↓↓↓
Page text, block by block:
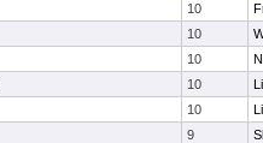
10
10
10
10
10
9
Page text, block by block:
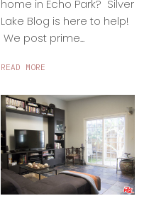
home in Echo Park? Silver
Lake Blog is here to help!
We post prime...
READ MORE
↑↑↑
What you need to do » Images are to be omitted; everything else in the records is to be transcribed exactly.

Solution for this problem »
Page text, block by block:
10
10
10
10
10
9
Page text, block by block:
home in Echo Park? Silver
Lake Blog is here to help!
We post prime...
READ MORE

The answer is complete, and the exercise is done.